# Problem to work on
Take the lines in the listing below from the line with "次元でなければならないという制約はない。この組み合わせもまた行列で書く [228, 83]" up to and including the line with "FSR-Sensoren auch Werte" and set them down exactly, skipping pictures and adding nothing.

# Exercise material

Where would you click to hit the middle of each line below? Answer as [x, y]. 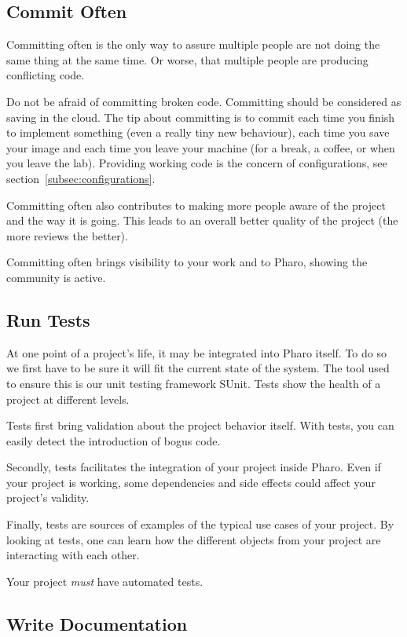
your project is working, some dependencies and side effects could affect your [191, 482]
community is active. [56, 277]
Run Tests [48, 319]
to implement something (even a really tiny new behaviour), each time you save [198, 132]
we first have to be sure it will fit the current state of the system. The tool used [198, 368]
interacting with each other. [73, 555]
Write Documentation [97, 623]
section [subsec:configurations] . [81, 178]
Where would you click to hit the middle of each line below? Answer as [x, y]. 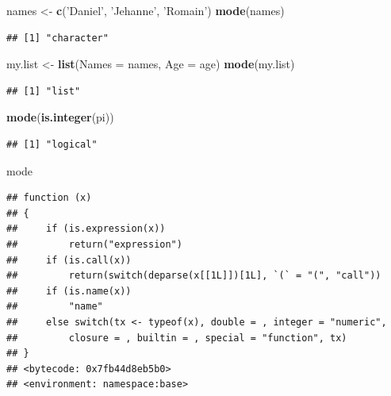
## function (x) [49, 198]
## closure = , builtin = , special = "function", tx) [177, 338]
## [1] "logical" [52, 144]
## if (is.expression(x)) [86, 229]
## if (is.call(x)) [69, 260]
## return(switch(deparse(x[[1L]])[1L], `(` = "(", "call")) [194, 276]
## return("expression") [94, 244]
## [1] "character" [57, 38]
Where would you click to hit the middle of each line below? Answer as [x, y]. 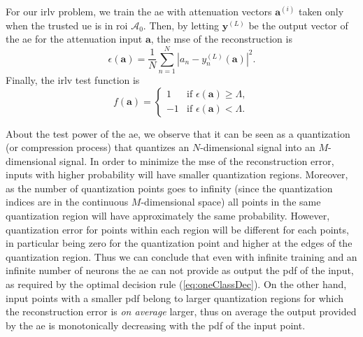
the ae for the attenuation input [74, 39]
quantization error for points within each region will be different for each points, [177, 229]
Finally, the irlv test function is [73, 79]
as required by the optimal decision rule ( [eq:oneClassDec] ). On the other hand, [176, 284]
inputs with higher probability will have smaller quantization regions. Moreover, [177, 174]
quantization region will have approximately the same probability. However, [168, 216]
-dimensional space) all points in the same [231, 202]
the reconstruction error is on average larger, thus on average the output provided [181, 311]
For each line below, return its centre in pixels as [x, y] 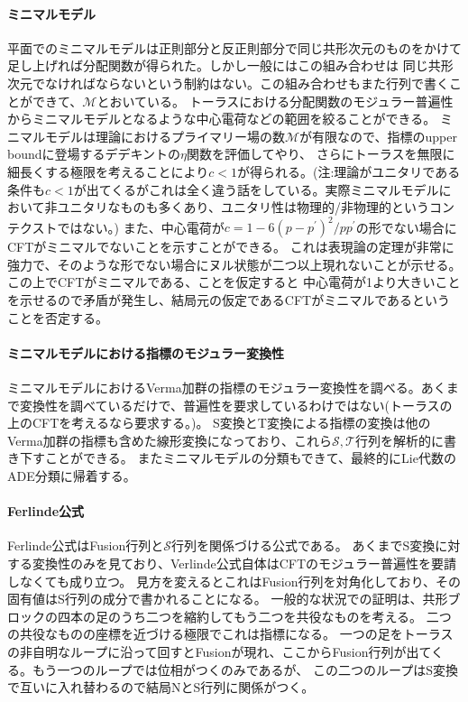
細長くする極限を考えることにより [108, 171]
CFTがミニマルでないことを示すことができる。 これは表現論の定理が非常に [231, 247]
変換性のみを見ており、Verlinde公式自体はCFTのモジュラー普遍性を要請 [244, 563]
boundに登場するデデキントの [94, 154]
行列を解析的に [399, 440]
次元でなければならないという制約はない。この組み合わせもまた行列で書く [228, 83]
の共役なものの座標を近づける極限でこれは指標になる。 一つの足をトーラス [230, 634]
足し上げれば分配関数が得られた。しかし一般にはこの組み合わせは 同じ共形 [230, 65]
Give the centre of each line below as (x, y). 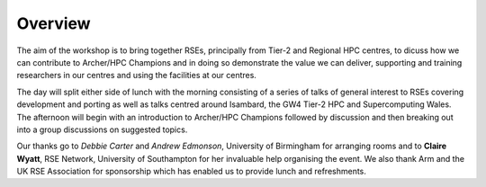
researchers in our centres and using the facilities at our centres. (136, 76)
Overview (54, 23)
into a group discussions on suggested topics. (102, 129)
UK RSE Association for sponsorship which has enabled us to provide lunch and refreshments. (191, 172)
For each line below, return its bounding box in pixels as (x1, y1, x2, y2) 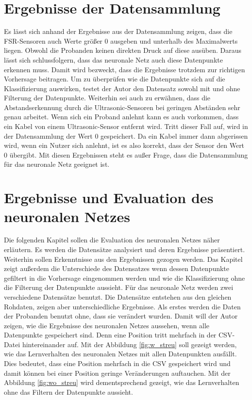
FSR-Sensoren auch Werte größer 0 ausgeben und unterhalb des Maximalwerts (4, 35, 238, 46)
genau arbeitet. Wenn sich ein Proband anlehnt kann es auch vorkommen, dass (4, 112, 239, 122)
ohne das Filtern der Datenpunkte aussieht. (4, 386, 133, 397)
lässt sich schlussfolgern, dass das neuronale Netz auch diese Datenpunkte (4, 54, 223, 64)
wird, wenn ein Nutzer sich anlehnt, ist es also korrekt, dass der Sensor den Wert (4, 140, 245, 150)
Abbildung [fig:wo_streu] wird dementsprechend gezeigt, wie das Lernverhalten (4, 377, 239, 387)
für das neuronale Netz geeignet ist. (4, 159, 110, 169)
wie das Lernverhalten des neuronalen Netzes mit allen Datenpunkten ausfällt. (4, 349, 237, 359)
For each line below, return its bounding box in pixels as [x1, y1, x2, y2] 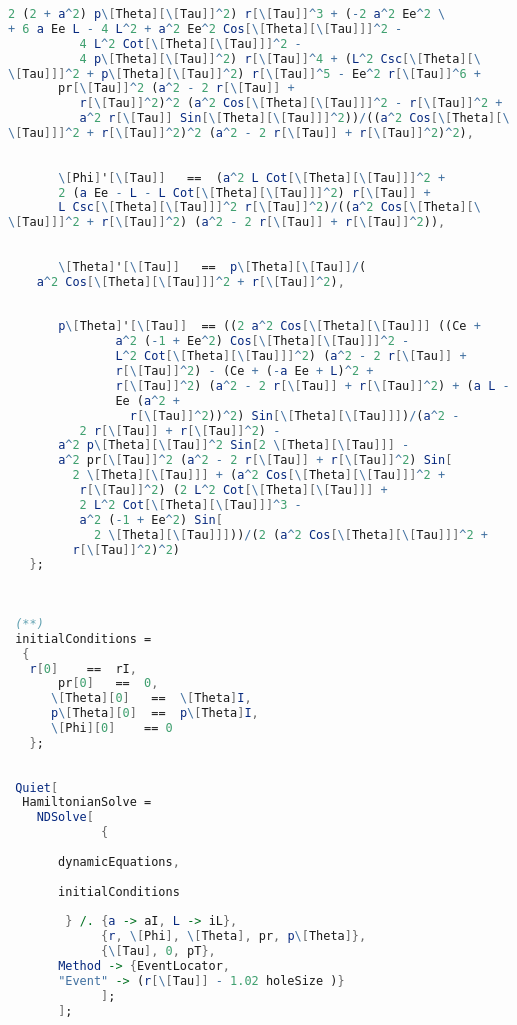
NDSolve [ [36, 810, 94, 825]
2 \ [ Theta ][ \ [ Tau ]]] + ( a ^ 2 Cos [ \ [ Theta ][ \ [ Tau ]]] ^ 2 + [72, 468, 446, 483]
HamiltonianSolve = [22, 795, 152, 810]
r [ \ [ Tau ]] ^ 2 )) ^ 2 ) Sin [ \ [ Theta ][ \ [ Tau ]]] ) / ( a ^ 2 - [129, 408, 460, 423]
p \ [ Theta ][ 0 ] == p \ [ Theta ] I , [50, 706, 259, 721]
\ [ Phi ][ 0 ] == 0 [50, 721, 173, 735]
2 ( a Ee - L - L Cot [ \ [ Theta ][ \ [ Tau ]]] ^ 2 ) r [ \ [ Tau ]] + [58, 185, 431, 200]
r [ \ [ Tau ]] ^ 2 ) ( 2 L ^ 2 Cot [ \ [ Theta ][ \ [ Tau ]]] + [79, 483, 388, 497]
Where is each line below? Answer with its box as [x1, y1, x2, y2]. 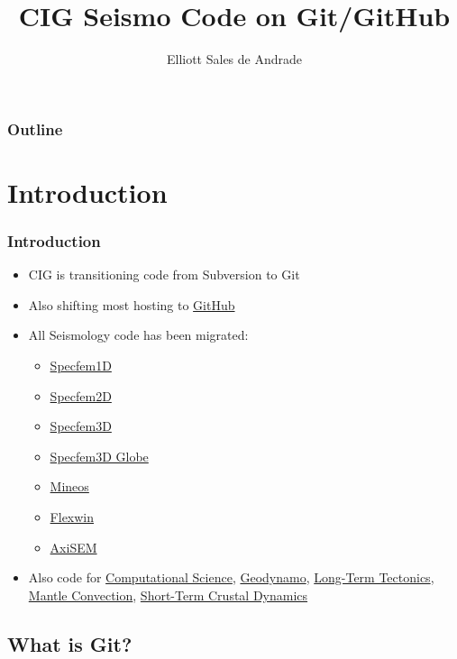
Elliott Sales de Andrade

# Solution
次元でなければならないという制約はない。この組み合わせもまた行列で書く [228, 83]
の共役なものの座標を近づける極限でこれは指標になる。 一つの足をトーラス [230, 634]
足し上げれば分配関数が得られた。しかし一般にはこの組み合わせは 同じ共形 [230, 65]
Give the centre of each line below as (x, y). 
researchers in our centres and using the facilities at our centres. (136, 76)
Overview (54, 23)
into a group discussions on suggested topics. (102, 129)
UK RSE Association for sponsorship which has enabled us to provide lunch and refreshments. (191, 172)
For each line below, return its bounding box in pixels as (x1, y1, x2, y2) 
FSR-Sensoren auch Werte größer 0 ausgeben und unterhalb des Maximalwerts (4, 35, 238, 46)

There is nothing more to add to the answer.